# Hello from Italy



## Colby K (Apr 24, 2012)

Brethren,
I am Bro. Colby Karaim, a resently raised MM serving in the Navy in Italy.  I do plan on moving to the Austin area in 2014.  My journey so far has been life changing and I can't wait to continue.


----------



## Brent Heilman (Apr 24, 2012)

Welcome to the forums! Where in Italy are you?


----------



## LukeD (Apr 24, 2012)

Greetings.  Based on your post I learned we had American Lodges overseas, or predominately military lodges.  I was under the impression military lodges were only chartered by PHA grand lodges.  Interesting to see you fall under the Grand Orient of Italy.  Hopefully I'll be heading to Aviano in the future.  I spent 5 years in Germany before I PCS'd back to the states, and I miss Europe a lot.  Good luck and stay safe.


----------



## Blake Bowden (Apr 25, 2012)

Welcome to the Forum my Brother.

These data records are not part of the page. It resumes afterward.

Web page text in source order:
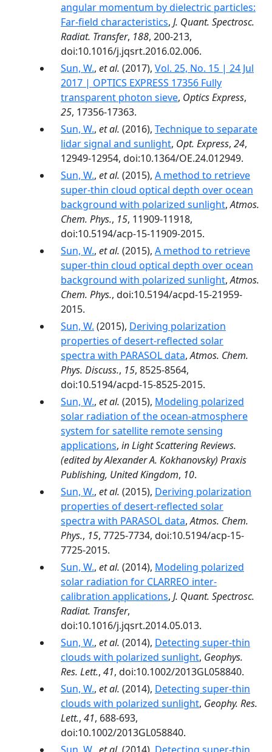
angular momentum by dielectric particles:
Far-field characteristics, J. Quant. Spectrosc.
Radiat. Transfer, 188, 200-213,
doi:10.1016/j.jqsrt.2016.02.006.
Sun, W., et al. (2017), Vol. 25, No. 15 | 24 Jul
2017 | OPTICS EXPRESS 17356 Fully
transparent photon sieve, Optics Express,
25, 17356-17363.
Sun, W., et al. (2016), Technique to separate
lidar signal and sunlight, Opt. Express, 24,
12949-12954, doi:10.1364/OE.24.012949.
Sun, W., et al. (2015), A method to retrieve
super-thin cloud optical depth over ocean
background with polarized sunlight,Atmos.
Chem. Phys., 15, 11909-11918,
doi:10.5194/acp-15-11909-2015.
Sun, W., et al. (2015), A method to retrieve
super-thin cloud optical depth over ocean
background with polarized sunlight,Atmos.
Chem. Phys., doi:10.5194/acpd-15-21959-
2015.
Sun, W. (2015), Deriving polarization
properties of desert-reflected solar
spectra with PARASOL data,Atmos. Chem.
Phys. Discuss., 15, 8525-8564,
doi:10.5194/acpd-15-8525-2015.
Sun, W., et al. (2015), Modeling polarized
solar radiation of the ocean-atmosphere
system for satellite remote sensing
applications, in Light Scattering Reviews.
(edited by Alexander A. Kokhanovsky) Praxis
Publishing, United Kingdom, 10.
Sun, W., et al. (2015), Deriving polarization
properties of desert-reflected solar
spectra with PARASOL data,Atmos. Chem.
Phys., 15, 7725-7734, doi:10.5194/acp-15-
7725-2015.
Sun, W., et al. (2014), Modeling polarized
solar radiation for CLARREO inter-
calibration applications, J. Quant. Spectrosc.
Radiat. Transfer,
doi:10.1016/j.jqsrt.2014.05.013.
Sun, W., et al. (2014), Detecting super-thin
clouds with polarized sunlight, Geophys.
Res. Lett., 41, doi:10.1002/2013GL058840.
Sun, W., et al. (2014), Detecting super-thin
clouds with polarized sunlight, Geophy. Res.
Lett., 41, 688-693,
doi:10.1002/2013GL058840.

Italy is such a beautiful country! Enjoy your stay...Square Well.


----------



## Bro. Stewart P.M. (Apr 25, 2012)

Welcome indeed!


----------



## David Hill (Apr 25, 2012)

Welcome! Feel free to drop by Hill City Lodge #456 when you get to Austin!


----------



## Colby K (Apr 26, 2012)

I am near Catania (Sicily). It is great here but I'm excited to get back to the states.   There are lodges all over Italy for military.  This surprised me too but I like it. I'm glad I had the opportunity to start my travels here. Thank you brethren for your warm welcome.


----------



## massmason (Apr 29, 2012)

I did two years in Geata, Italy on USS Belknap.  Great time in my life!  Enjoy it!


----------



## Colby K (Apr 29, 2012)

Bro. David,  Thanks for the Invite!  I'll definitely stop buy when I get there.


----------



## Colby K (Apr 29, 2012)

massmason said:


> I did two years in Geata, Italy on USS Belknap. Great time in my life! Enjoy it!



We are enjoying it very much.  Exploring Europe is amazing.  I am so thankful for this oppourtunity.


----------



## KSigMason (Apr 29, 2012)

Greetings and welcome.  I traveled to Italy in 2011 for my 2-week mid-tour leave.  I had an amazing time and I plan on going back as soon as I can afford it.


----------



## Colby K (Jun 27, 2013)

I was just reading through old post.  Funny how things change. No longer going to Austin.   Decided to stay Navy.  Virginia is next now.


----------